Can Negative Capacitance Induce Superconductivity?

TL;DR

This paper explores the potential for inducing superconductivity in 2D conductors by embedding them in a negative permittivity medium, which could turn Coulomb repulsion into attraction, using a weak coupling BCS framework.

Contribution

It proposes a novel mechanism for superconductivity via negative capacitance in 2D materials, highlighting key parameters for experimental realization.

Findings

Negative permittivity can induce attractive interactions in 2D conductors.

Small effective negative permittivity is crucial for superconductivity.

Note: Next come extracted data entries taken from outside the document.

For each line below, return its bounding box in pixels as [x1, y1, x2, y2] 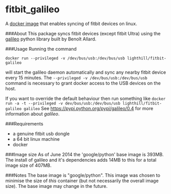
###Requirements [5, 120, 44, 126]
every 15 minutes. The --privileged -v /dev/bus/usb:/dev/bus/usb [5, 74, 147, 80]
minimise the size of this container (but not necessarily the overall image [5, 178, 159, 184]
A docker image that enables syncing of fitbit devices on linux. [5, 20, 138, 27]
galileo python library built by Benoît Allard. [5, 36, 97, 42]
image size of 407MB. [5, 162, 52, 168]
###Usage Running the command [5, 46, 77, 52]
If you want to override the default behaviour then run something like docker [5, 95, 166, 101]
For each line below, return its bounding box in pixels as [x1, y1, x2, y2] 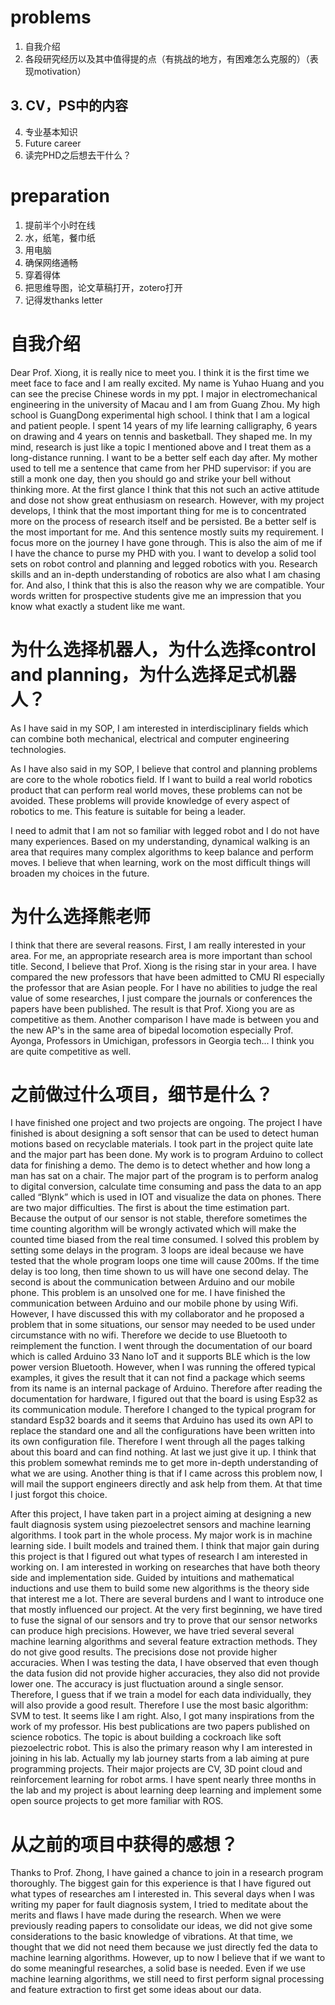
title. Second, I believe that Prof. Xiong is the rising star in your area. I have [10, 960, 317, 972]
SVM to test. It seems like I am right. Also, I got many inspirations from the [10, 1710, 315, 1722]
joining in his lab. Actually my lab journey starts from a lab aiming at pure [10, 1752, 310, 1765]
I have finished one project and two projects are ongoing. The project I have [10, 1117, 323, 1129]
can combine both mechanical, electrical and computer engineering [10, 732, 290, 745]
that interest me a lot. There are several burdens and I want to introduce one [10, 1593, 325, 1605]
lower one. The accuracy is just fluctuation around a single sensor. [10, 1678, 284, 1690]
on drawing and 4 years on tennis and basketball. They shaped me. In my [10, 430, 313, 442]
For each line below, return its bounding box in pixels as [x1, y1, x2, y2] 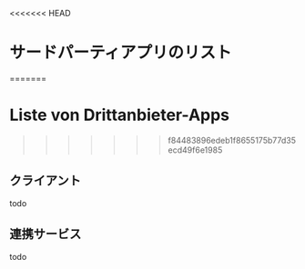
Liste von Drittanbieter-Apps [9, 105, 230, 125]
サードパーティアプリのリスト [9, 43, 232, 63]
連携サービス [9, 226, 82, 242]
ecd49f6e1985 [168, 144, 223, 155]
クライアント [9, 173, 82, 189]
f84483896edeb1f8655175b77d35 [168, 134, 296, 145]
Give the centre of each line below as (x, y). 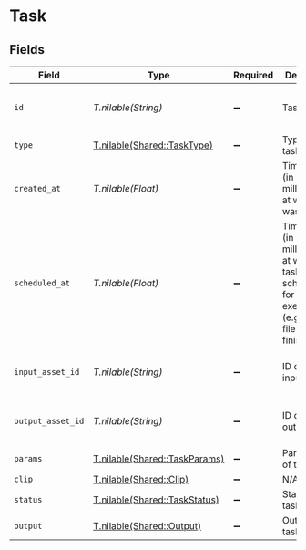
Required (254, 75)
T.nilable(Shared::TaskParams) (158, 459)
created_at (37, 188)
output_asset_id (49, 421)
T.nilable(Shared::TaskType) (153, 145)
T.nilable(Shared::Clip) (141, 479)
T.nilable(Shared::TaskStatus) (156, 500)
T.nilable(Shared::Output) (147, 526)
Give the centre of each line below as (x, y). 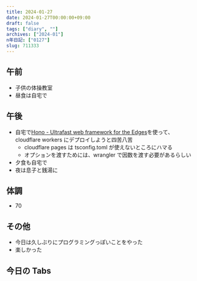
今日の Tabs (29, 271)
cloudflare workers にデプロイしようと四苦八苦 (74, 140)
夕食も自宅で (31, 162)
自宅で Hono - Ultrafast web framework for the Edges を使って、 (94, 132)
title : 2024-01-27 (29, 12)
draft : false (23, 23)
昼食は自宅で (31, 95)
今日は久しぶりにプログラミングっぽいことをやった (79, 242)
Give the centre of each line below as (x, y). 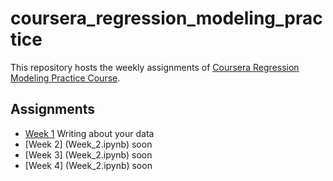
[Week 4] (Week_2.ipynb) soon (88, 165)
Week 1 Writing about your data (89, 133)
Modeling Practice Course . (65, 78)
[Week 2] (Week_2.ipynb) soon (88, 144)
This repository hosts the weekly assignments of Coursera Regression (155, 67)
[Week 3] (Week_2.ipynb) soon (88, 154)
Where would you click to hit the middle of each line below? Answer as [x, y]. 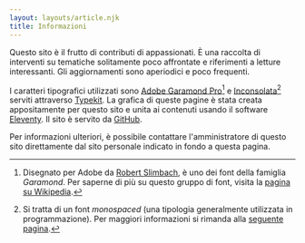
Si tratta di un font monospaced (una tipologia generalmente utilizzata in [157, 209]
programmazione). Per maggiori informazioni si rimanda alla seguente [153, 219]
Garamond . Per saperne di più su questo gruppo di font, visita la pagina [156, 182]
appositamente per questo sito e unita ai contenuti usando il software [139, 110]
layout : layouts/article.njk [64, 18]
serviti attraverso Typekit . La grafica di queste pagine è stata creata [136, 100]
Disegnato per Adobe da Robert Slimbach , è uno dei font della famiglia [154, 172]
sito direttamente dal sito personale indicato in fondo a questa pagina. [140, 147]
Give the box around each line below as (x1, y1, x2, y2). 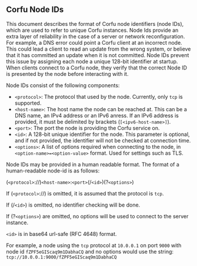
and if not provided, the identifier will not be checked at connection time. (14, 137, 191, 144)
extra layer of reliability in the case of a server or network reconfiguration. (6, 32, 185, 40)
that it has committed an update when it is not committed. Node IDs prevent (6, 51, 189, 58)
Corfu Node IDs (6, 5, 64, 15)
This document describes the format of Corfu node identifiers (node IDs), (6, 20, 184, 27)
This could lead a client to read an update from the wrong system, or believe (6, 45, 191, 52)
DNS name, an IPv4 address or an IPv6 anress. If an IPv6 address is (14, 112, 179, 119)
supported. (14, 99, 42, 107)
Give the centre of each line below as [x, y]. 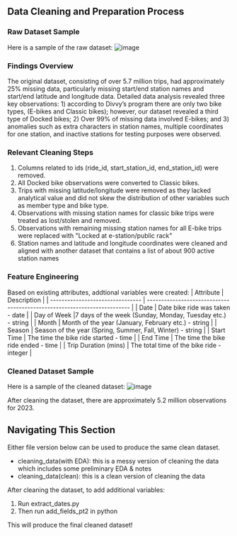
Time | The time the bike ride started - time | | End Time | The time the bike [116, 337]
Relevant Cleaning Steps [51, 152]
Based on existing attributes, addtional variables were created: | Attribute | [116, 292]
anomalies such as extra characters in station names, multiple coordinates [115, 126]
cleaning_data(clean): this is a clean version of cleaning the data [111, 476]
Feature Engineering [43, 277]
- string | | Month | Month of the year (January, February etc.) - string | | [112, 322]
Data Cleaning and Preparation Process [96, 12]
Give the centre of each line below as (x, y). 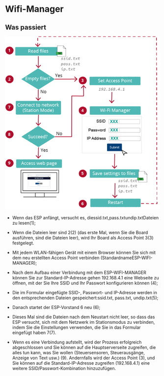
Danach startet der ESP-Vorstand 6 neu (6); (56, 308)
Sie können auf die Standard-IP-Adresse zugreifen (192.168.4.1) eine (81, 363)
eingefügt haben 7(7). (34, 333)
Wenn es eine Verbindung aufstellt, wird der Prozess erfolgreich (77, 342)
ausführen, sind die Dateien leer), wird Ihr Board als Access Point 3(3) (83, 238)
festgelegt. (23, 243)
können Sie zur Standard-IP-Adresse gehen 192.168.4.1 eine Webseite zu (85, 278)
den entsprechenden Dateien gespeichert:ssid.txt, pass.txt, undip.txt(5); (85, 298)
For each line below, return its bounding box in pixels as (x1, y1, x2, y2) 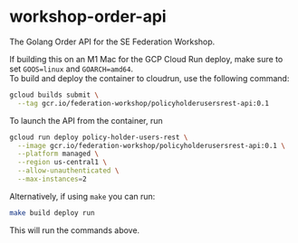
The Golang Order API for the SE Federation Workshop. (9, 36, 216, 47)
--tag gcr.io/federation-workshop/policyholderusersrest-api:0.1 (17, 98, 270, 107)
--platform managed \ (17, 149, 100, 159)
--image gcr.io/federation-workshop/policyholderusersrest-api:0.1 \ (17, 141, 285, 150)
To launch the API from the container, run (9, 115, 163, 126)
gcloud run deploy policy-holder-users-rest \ (9, 133, 188, 142)
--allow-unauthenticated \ (17, 166, 120, 175)
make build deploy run (9, 208, 95, 218)
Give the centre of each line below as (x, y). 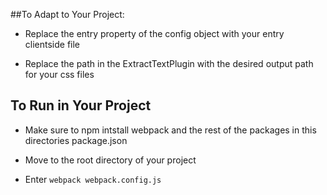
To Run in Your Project (81, 105)
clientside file (52, 44)
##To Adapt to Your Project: (67, 14)
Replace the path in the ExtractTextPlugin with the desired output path (169, 63)
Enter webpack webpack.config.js (93, 179)
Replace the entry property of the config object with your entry (154, 33)
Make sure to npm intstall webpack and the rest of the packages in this (170, 130)
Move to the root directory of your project (110, 160)
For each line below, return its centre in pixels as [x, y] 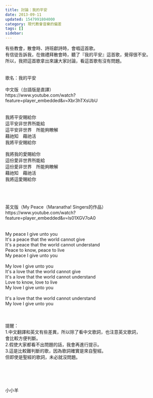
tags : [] [14, 29]
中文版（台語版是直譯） [29, 89]
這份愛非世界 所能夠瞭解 [32, 167]
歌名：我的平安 [21, 78]
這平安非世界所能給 [25, 123]
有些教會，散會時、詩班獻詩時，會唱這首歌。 [52, 48]
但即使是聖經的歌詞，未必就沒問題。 [43, 357]
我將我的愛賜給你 [23, 154]
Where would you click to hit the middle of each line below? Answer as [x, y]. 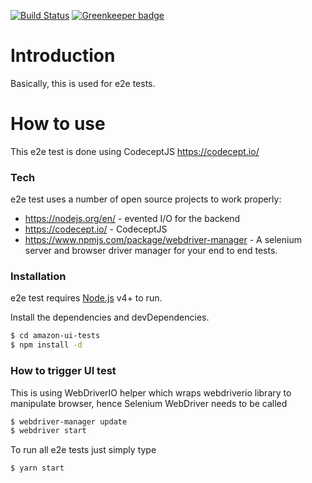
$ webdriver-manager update [69, 421]
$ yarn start [37, 468]
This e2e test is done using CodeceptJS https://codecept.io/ [135, 151]
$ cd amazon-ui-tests [55, 336]
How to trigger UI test [63, 371]
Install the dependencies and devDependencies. [110, 317]
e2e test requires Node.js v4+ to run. [86, 298]
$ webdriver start [48, 431]
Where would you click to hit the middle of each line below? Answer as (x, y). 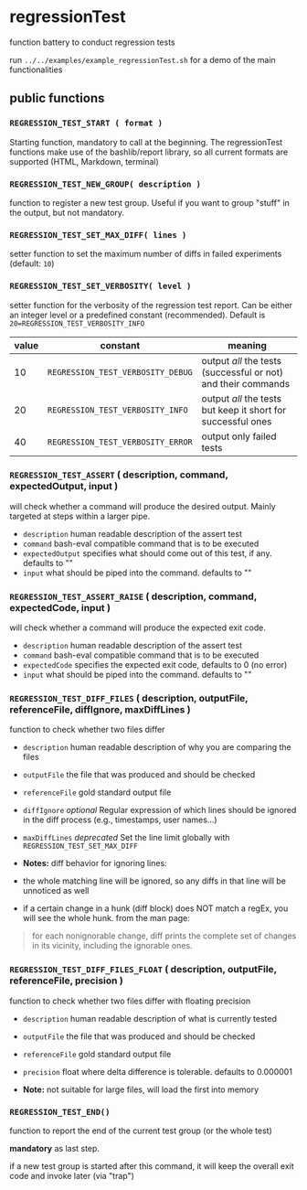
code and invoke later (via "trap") (72, 1176)
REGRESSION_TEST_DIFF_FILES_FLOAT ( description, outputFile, (143, 970)
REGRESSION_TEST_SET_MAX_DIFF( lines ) (98, 235)
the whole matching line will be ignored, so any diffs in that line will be (154, 881)
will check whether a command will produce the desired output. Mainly (143, 506)
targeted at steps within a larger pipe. (80, 516)
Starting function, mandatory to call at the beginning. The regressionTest (146, 142)
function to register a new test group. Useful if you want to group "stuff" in (150, 202)
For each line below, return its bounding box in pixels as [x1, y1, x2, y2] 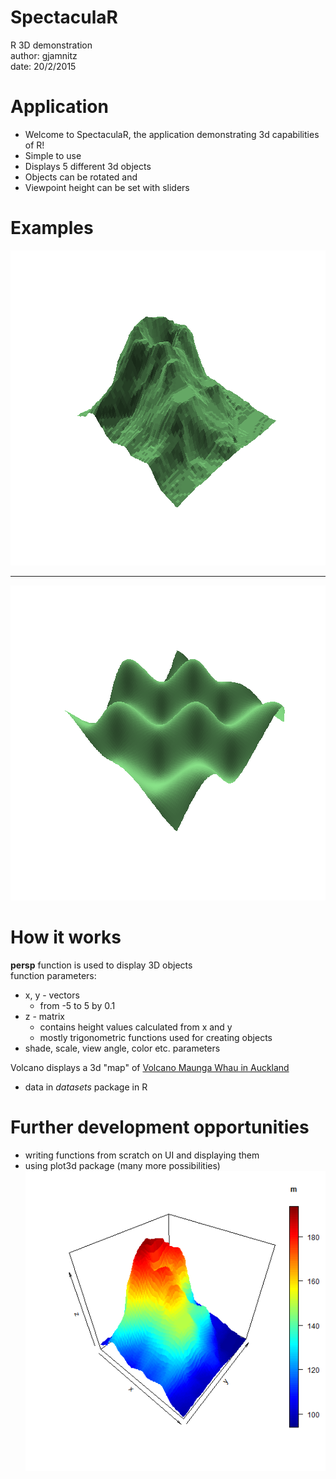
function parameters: [10, 969, 97, 981]
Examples [10, 217, 94, 240]
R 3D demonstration [10, 39, 93, 51]
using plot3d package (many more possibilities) [24, 1159, 221, 1171]
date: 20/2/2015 [10, 60, 77, 72]
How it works [10, 926, 122, 948]
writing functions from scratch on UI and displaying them [24, 1149, 260, 1161]
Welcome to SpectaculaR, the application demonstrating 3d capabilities [24, 128, 320, 140]
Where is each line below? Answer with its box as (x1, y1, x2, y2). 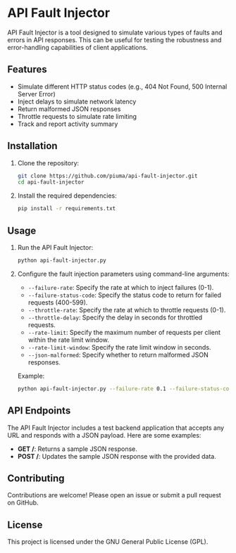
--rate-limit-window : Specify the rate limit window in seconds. (27, 343, 211, 351)
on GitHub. (7, 498, 39, 507)
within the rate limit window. (27, 336, 109, 344)
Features (7, 63, 47, 75)
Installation (7, 140, 58, 152)
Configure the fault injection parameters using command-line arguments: (17, 269, 230, 278)
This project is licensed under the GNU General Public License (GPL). (7, 538, 209, 546)
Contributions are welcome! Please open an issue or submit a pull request (7, 491, 222, 500)
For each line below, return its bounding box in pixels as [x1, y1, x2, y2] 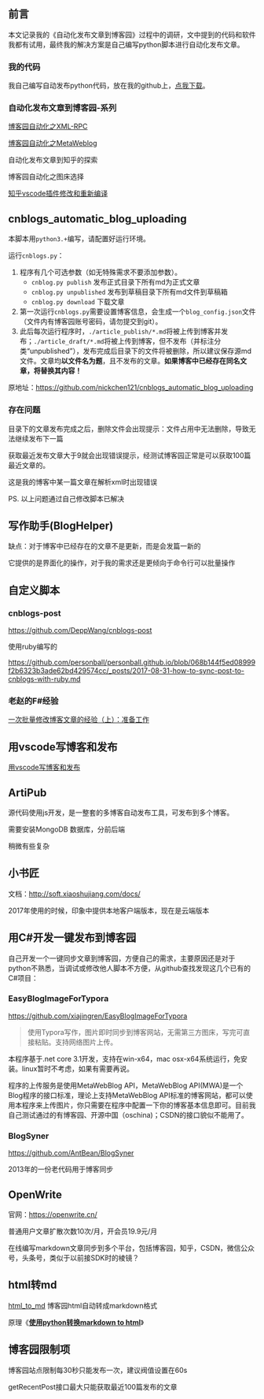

Balancing negative and positive permittivity media is necessary for optimal conditions.

Abstract

Superconductivity was originally observed in 3D metals caused by an effective attraction between electrons mediated by the electron-phonon interaction. Since then there has been a lot of work on 2D conductors including the possibility of alternative mechanisms that can lead to an effective attractive interaction. Inspired by the experimental demonstration of both steady-state and transient negative capacitance in a variety of structures, this paper investigates the possibility of superconductivity in a two-dimensional conductor embedded in a negative permittivity medium whose role is to turn the normally repulsive Coulomb interaction into an attractive one. A weak coupling BCS theory is used to identify the key parameters that have to be optimized to observe a superconducting transition, especially the need for a small effective negative permittivity, which could be obtained by balancing a negative permittivity medium with a positive permittivity one.